## WHAT TO WORK ON
Among the entries below, take the line with "armazenamento autoassinados] para" and the line with "How to Use This Guide [14, 12, 168, 29]", and output them and every line between them exactly, with nothing else.

## RECORDS FOR THIS EXERCISE
-------------------------
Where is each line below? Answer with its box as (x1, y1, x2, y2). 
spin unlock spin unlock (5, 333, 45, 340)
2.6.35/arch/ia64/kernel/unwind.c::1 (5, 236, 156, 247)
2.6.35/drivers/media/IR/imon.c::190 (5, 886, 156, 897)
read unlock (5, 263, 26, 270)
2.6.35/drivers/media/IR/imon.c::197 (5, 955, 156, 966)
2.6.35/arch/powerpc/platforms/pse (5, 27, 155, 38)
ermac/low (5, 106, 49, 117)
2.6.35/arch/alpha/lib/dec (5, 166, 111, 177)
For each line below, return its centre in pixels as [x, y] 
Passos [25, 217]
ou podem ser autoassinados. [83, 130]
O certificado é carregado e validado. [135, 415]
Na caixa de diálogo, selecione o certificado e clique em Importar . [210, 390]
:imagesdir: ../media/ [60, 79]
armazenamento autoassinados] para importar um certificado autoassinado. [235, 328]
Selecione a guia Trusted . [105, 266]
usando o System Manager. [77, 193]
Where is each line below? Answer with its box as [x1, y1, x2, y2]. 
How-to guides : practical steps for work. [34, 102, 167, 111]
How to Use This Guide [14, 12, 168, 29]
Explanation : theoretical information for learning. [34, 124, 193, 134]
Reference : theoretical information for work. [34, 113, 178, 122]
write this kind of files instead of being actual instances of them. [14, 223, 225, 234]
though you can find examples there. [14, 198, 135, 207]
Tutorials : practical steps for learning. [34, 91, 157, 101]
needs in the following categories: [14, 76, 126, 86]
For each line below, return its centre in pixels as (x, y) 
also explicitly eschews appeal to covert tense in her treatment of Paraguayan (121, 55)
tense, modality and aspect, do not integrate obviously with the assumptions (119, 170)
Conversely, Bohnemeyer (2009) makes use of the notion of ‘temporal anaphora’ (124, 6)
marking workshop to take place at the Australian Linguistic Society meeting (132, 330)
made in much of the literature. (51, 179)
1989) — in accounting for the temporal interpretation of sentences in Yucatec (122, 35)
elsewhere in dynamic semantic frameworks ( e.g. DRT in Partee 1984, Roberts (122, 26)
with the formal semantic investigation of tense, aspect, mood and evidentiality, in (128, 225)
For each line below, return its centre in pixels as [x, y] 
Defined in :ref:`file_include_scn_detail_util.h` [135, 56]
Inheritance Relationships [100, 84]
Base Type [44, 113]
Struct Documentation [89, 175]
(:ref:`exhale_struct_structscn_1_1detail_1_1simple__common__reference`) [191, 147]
-------------------------
## PROBLEM SOLUTION
armazenamento autoassinados] para importar um certificado autoassinado. [235, 328]
Selecione a guia Trusted . [105, 266]
usando o System Manager. [77, 193]
Where is each line below? Answer with its box as [x1, y1, x2, y2]. 
How-to guides : practical steps for work. [34, 102, 167, 111]
How to Use This Guide [14, 12, 168, 29]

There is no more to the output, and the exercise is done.